P4Z-0hy22ZRyqh5IUeLwjcY3L_M

P4Z-0hy22ZRyqh5IUeLwjcY3L_M
MEAN STREETS MEDIA

Sunday, November 30, 2014

Mexico Judge Orders Release of 11 Arrested over Violent Protests



VERACRUZ, Mexico – A Mexican judge on Saturday ordered the release of 11 people arrested over violent protests in support of 43 missing teacher trainees.

The judge in Xalapa, capital of the Gulf coast state of Veracruz, found insufficient evidence to prosecute the suspects – eight men and three women – for the crimes of criminal association, mutiny and causing bodily harm.

The suspects had been held in two maximum-security prisons in the states of Veracruz and Nayarit after their arrest on Nov. 20 in Mexico City’s main square.

Saturday was the deadline for the judge to rule on whether to hold the 11 suspects over for trial.

Two isolated violent incidents occurred during the Nov. 20 protests in Mexico City involving attacks on security forces with Molotov cocktails, rocks and firecrackers.

Tens of thousands of people gathered that day in the massive Zocalo square to demand the safe return of the 43 students who went missing on the night of Sept. 26 in the southern town of Iguala, Guerrero state.

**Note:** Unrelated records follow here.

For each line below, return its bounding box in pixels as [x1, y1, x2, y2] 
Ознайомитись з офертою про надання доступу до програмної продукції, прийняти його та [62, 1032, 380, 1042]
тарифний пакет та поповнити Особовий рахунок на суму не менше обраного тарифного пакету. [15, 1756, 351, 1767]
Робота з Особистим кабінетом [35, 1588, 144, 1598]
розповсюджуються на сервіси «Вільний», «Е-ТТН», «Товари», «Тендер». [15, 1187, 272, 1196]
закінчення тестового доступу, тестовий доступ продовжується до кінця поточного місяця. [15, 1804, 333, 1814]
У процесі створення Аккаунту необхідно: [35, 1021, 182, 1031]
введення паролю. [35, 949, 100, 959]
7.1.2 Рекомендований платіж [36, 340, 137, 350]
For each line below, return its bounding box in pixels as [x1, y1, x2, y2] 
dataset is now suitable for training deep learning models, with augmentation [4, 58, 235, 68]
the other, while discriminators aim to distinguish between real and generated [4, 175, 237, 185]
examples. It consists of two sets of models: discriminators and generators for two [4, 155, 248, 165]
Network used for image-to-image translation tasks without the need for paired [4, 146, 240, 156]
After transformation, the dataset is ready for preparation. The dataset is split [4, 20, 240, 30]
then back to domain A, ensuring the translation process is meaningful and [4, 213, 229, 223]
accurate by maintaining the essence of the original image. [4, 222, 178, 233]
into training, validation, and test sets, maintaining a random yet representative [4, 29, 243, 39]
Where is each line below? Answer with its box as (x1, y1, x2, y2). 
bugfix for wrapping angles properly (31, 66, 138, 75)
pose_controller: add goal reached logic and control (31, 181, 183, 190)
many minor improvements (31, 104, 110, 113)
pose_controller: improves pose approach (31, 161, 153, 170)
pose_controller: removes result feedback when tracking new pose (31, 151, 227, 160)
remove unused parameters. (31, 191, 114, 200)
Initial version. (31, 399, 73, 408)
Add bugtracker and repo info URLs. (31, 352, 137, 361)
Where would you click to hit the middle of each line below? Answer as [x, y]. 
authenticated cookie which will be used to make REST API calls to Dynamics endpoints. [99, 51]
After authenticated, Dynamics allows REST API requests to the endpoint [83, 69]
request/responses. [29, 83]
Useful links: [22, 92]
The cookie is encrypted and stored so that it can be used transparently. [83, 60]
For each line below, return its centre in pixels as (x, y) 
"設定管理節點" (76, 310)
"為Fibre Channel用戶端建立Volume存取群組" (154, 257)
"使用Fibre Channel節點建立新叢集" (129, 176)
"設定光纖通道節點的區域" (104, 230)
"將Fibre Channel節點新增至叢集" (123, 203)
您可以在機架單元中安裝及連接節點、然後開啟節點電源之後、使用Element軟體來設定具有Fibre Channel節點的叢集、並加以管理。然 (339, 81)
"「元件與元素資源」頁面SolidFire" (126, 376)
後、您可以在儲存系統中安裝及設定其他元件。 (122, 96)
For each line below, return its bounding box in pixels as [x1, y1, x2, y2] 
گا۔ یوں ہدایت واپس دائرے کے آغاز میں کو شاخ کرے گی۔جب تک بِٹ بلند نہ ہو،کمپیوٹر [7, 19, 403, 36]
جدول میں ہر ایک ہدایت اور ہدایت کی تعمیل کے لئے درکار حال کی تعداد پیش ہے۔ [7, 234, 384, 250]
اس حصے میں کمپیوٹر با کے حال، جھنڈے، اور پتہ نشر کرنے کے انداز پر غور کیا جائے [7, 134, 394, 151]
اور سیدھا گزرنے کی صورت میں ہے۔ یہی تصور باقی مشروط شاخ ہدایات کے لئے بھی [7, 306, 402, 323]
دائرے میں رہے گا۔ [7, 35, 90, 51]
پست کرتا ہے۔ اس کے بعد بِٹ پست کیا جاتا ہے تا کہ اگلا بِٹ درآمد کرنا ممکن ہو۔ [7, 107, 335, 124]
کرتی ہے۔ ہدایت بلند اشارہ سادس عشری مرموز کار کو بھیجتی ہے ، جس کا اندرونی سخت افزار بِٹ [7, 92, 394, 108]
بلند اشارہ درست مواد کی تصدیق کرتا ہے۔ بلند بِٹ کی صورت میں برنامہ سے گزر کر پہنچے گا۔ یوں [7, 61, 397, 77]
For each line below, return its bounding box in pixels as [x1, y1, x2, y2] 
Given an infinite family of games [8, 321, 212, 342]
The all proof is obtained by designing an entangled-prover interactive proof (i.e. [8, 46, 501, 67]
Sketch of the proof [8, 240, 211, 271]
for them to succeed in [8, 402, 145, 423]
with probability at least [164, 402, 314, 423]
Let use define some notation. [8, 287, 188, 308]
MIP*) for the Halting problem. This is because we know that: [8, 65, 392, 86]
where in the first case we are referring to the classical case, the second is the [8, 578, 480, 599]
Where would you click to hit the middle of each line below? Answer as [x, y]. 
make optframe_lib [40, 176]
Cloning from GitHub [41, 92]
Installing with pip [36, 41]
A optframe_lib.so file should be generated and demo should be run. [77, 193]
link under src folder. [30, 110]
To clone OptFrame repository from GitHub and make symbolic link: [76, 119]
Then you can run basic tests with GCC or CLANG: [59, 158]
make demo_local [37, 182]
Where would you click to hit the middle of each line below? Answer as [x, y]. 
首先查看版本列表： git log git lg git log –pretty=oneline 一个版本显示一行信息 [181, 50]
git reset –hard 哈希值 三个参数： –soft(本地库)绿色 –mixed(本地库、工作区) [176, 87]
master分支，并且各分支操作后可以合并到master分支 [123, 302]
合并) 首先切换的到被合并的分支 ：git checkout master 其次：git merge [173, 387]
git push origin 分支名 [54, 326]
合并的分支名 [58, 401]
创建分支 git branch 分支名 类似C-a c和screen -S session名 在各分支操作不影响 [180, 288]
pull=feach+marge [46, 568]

Police officers from Iguala and the neighboring town of Cocula detained those 43 students that night at the orders of Iguala’s mayor and handed them over to the Guerreros Unidos gang, which killed them and burned the bodies to eliminate all traces of the victims, Mexican authorities say, citing statements by suspects in the case.

Corrupt municipal police targeted the students from a nearby teacher-training facility, according to some media accounts, after they had seized several buses for use in protests against education reform.

Earlier this week, London-based human rights group Amnesty International said the 11 suspects were being “unfairly held” and should be released immediately unless further evidence was presented.

“The evidence against the 11 protesters is so thin that it is incredibly hard to understand why they are still in detention, let alone in high-security facilities and treated as ‘high value criminals,’” Erika Guevara Rosas, AI’s Americas director, was quoted as saying.

“Such acts raise the question of whether there is a deliberate attempt to discourage legitimate protests,” she added.

In its statement on Thursday, AI also blamed the situation in Iguala on officials at the highest levels of government.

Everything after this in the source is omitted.